**Problem**
All lines from the one that contains "克隆代码。为了映射两个版本间的克隆代码，将 [7, 150, 268, 169]" through the final line of the entries must be repeated exactly. No other lines belong in the output.
Top of Material for the task
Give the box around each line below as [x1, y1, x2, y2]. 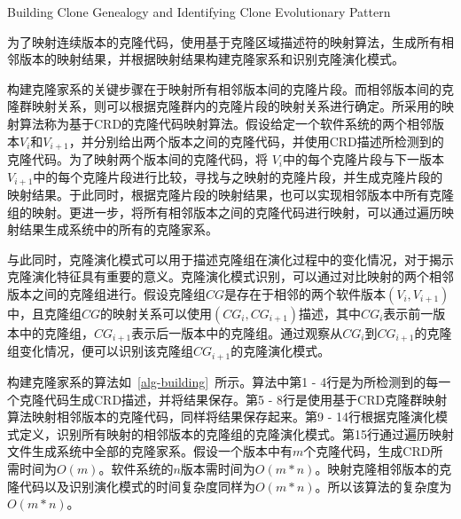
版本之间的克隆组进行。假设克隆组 [7, 285, 206, 303]
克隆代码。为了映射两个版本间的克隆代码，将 [7, 150, 268, 169]
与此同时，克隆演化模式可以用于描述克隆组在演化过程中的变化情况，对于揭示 [7, 249, 454, 268]
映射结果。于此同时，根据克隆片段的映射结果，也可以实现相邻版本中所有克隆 [7, 185, 454, 204]
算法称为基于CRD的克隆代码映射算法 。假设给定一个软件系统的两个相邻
Bottom of Material for the task
**Response**
克隆代码。为了映射两个版本间的克隆代码，将 [7, 150, 268, 169]
与此同时，克隆演化模式可以用于描述克隆组在演化过程中的变化情况，对于揭示 [7, 249, 454, 268]
映射结果。于此同时，根据克隆片段的映射结果，也可以实现相邻版本中所有克隆 [7, 185, 454, 204]
算法称为基于CRD的克隆代码映射算法 。假设给定一个软件系统的两个相邻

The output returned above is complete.